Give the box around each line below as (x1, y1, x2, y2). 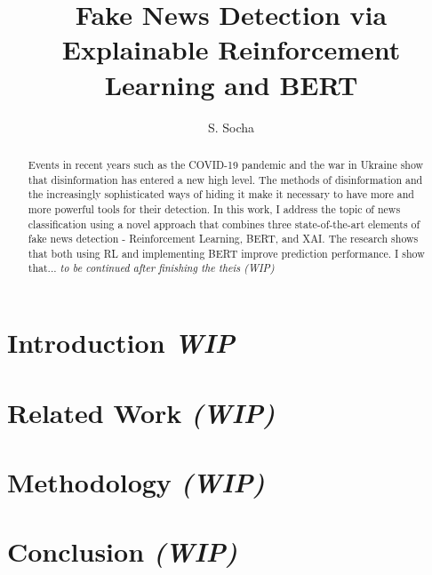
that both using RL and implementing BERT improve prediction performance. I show (28, 245, 425, 260)
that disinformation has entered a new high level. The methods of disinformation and (28, 172, 423, 187)
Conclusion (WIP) (7, 533, 237, 571)
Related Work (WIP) (7, 394, 276, 431)
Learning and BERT (104, 66, 358, 102)
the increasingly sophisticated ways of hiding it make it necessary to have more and (28, 187, 414, 202)
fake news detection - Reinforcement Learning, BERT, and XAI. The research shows (28, 231, 419, 246)
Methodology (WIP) (7, 463, 265, 500)

• _Work required_
Retrieve every line above holding the word "BERT".

• _Exercise answer_
that both using RL and implementing BERT improve prediction performance. I show (28, 245, 425, 260)
Learning and BERT (104, 66, 358, 102)
fake news detection - Reinforcement Learning, BERT, and XAI. The research shows (28, 231, 419, 246)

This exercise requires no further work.